Book historian and bibliographer Sarah Werner has noted that searching the English Short Title Catalog, a catalog of early printed books, for "widow" as publisher returns 352 results- that's a lot of women printers! As widows, women had more agency in controlling their own business and were often reluctant to surrender that freedom for the potential security of another marriage. One example from Tarlton’s collection is this 1678 printing of the Customs of Paris with one of the printers listed as "la Veuve de Damien Foucault," or, the widow of Damien Foucault. 

Coustumes de la prevosté et vicomté de Paris : avec les notes de M.C. du Molin, restituées en leur entier…Paris: Chez André Soubron, à l'entrée de la Gallerie des Prisonniers, à l'Image de N. Dame, Avec privilège du roy. Privilège assigned to Jean Guignard, shared…the widow of D. Foucault...M. DC. LXXVII [1678].

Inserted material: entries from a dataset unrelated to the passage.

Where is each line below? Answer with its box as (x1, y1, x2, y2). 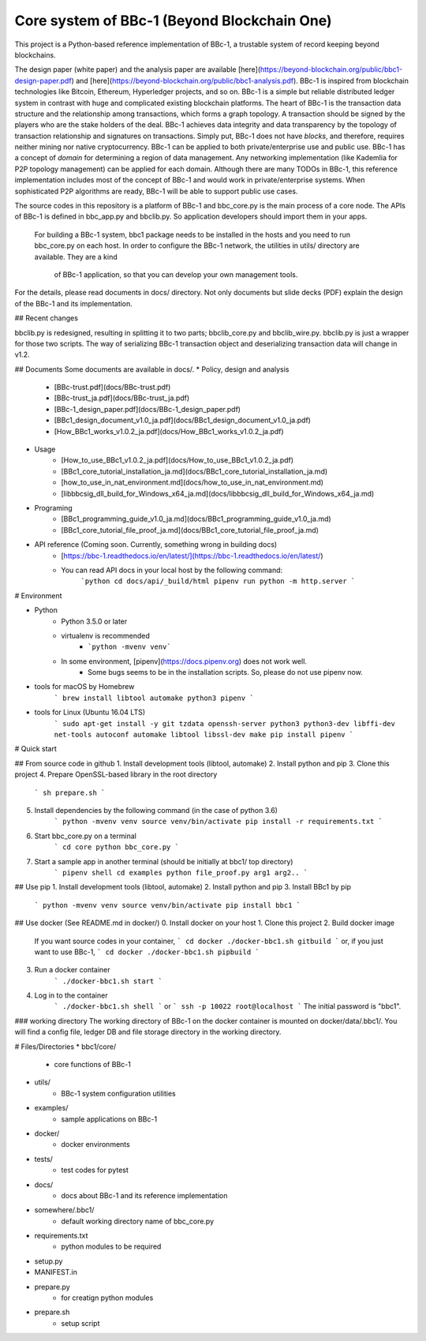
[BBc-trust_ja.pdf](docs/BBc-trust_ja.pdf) (54, 393, 190, 403)
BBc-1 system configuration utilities (61, 1088, 177, 1098)
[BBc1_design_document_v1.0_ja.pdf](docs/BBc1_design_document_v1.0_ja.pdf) (54, 415, 312, 425)
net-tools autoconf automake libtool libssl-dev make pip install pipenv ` (54, 730, 354, 740)
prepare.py (34, 1282, 70, 1291)
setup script (61, 1318, 100, 1328)
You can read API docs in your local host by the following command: (61, 565, 283, 575)
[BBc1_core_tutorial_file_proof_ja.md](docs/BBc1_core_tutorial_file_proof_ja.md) (61, 525, 319, 534)
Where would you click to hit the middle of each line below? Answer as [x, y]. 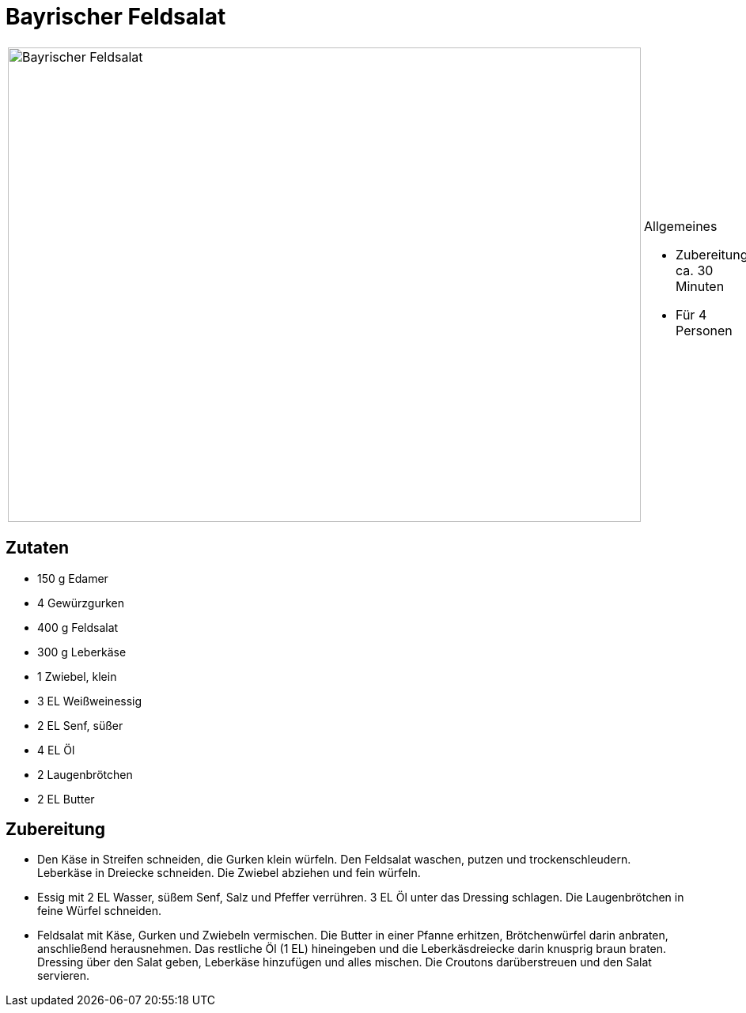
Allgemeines [681, 226]
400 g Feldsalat [78, 627]
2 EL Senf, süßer [80, 725]
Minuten [700, 286]
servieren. [63, 976]
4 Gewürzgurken [81, 603]
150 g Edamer [73, 578]
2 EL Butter [66, 799]
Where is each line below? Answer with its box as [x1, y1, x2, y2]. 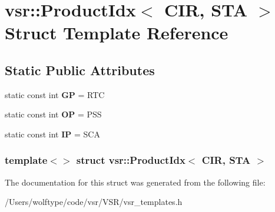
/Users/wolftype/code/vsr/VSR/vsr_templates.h [5, 196, 183, 208]
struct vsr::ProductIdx [76, 153, 185, 167]
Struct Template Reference [5, 21, 228, 45]
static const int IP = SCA [5, 127, 100, 140]
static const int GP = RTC [5, 88, 105, 100]
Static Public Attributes [5, 60, 155, 79]
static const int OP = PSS [5, 108, 102, 120]
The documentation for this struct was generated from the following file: [5, 176, 266, 188]
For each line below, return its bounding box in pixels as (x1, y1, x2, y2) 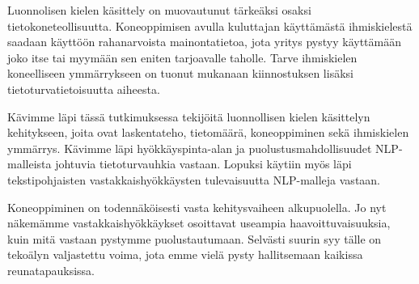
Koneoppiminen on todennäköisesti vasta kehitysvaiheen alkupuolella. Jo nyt (7, 198, 387, 215)
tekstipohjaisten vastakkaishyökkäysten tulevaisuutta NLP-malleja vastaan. (7, 171, 381, 188)
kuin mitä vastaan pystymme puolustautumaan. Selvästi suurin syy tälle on (7, 230, 382, 247)
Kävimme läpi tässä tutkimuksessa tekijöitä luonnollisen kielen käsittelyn (7, 108, 370, 125)
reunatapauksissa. (7, 261, 95, 278)
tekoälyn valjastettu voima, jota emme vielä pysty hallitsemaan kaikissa (7, 246, 363, 263)
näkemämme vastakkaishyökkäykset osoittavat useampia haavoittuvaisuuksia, (7, 214, 391, 231)
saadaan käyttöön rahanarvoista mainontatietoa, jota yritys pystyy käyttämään (7, 33, 401, 50)
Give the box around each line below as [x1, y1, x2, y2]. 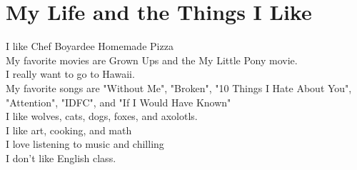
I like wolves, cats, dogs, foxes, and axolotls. [6, 109, 198, 124]
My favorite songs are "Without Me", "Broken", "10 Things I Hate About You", [6, 80, 352, 95]
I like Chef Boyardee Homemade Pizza [6, 39, 174, 54]
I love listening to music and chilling [6, 136, 164, 151]
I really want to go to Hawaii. [6, 66, 135, 81]
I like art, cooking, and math [6, 122, 132, 137]
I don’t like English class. [6, 150, 116, 165]
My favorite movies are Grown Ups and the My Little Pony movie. [6, 52, 298, 67]
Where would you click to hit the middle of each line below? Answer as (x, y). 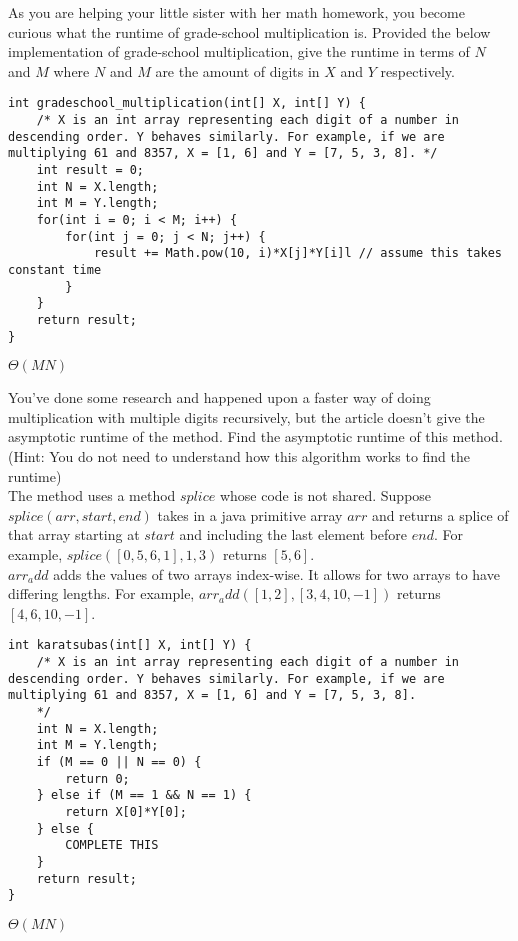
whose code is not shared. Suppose (325, 495)
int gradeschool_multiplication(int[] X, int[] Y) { (187, 103)
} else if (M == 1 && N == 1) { (144, 795)
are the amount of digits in (237, 70)
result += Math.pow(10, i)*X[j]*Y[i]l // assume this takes (297, 253)
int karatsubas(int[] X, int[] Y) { (130, 645)
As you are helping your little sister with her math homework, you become (236, 12)
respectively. (417, 70)
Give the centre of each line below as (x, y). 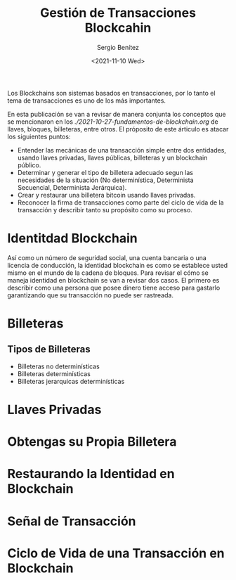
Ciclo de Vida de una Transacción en (116, 553)
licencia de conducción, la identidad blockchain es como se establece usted (118, 265)
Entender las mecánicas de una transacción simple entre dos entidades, (122, 150)
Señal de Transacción (72, 521)
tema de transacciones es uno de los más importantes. (87, 101)
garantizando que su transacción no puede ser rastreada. (91, 295)
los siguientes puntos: (39, 136)
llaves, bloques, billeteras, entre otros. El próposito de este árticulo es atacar (118, 129)
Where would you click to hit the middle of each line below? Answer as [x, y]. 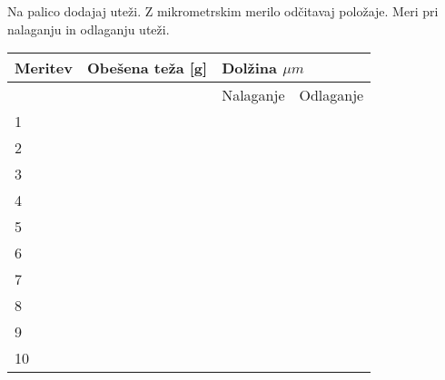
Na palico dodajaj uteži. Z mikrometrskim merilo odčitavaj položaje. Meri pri [223, 11]
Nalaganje [253, 95]
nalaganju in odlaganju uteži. [89, 29]
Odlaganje [331, 95]
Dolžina [250, 68]
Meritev [44, 68]
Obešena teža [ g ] [147, 68]
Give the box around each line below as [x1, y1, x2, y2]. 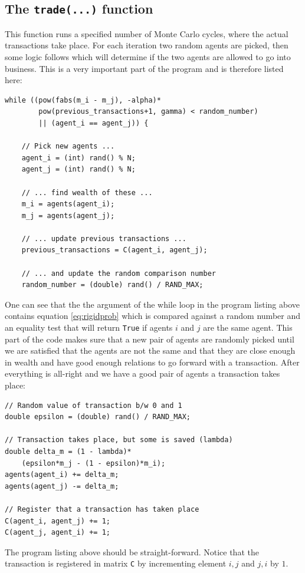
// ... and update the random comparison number [21, 269, 216, 278]
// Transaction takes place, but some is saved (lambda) [5, 436, 233, 444]
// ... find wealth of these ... [21, 188, 153, 197]
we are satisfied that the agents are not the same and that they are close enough [5, 344, 296, 357]
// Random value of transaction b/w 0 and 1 [5, 401, 182, 410]
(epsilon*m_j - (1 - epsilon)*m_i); [21, 459, 166, 467]
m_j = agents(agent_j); [21, 211, 115, 220]
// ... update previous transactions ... [21, 234, 186, 243]
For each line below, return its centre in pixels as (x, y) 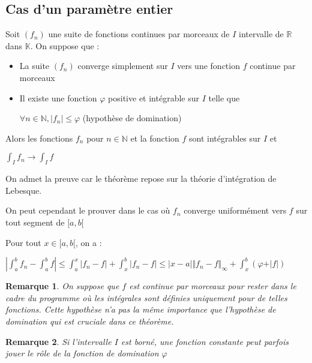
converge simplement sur (123, 66)
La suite (34, 66)
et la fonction (155, 138)
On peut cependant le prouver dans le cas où (88, 210)
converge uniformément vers (235, 210)
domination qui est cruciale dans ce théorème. (90, 321)
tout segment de (35, 222)
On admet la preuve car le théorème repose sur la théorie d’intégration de (141, 178)
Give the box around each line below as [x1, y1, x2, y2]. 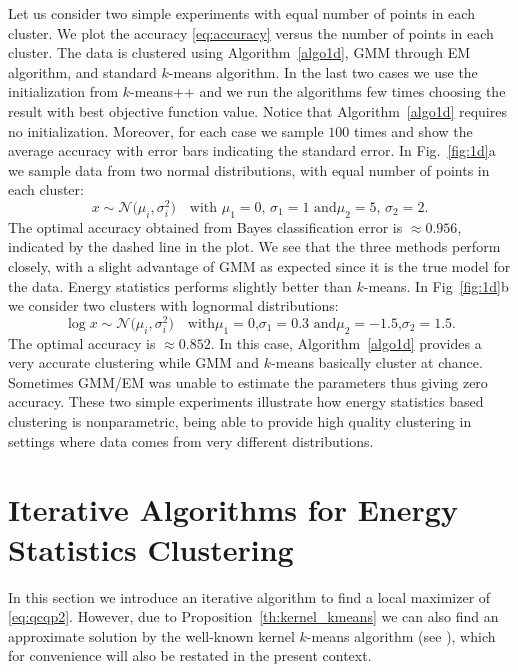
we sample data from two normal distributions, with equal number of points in [8, 159, 490, 180]
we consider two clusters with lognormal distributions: [8, 295, 339, 316]
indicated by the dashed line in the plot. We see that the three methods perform [8, 236, 501, 257]
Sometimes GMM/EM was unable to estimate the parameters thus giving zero [8, 371, 488, 392]
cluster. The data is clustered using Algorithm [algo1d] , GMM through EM [8, 42, 471, 63]
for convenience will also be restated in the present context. [8, 645, 372, 666]
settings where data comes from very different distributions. [8, 430, 374, 451]
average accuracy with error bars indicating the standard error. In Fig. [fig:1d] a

The Customs of Paris is a regional compilation of French civil law. It was the customary law of Paris and the surrounding region in the 16th through 18th centuries and was applied to French overseas colonies, making it relevant to the foundations of Texas legal history. The articles of customary law regarding the inheritance rights of widows must have been personally familiar to the widow of Damien Foucault since she had navigated them herself in order to maintain her rights to print this volume.

Sarah Werner. "Finding Women in the Printing Shop." The Collation. Folger Shakespeare Library. October 14, 2014. Web. January 2018.

Helen Smith. Grossly Material Things: Women and Book Production in Early Modern England (Oxford 2012).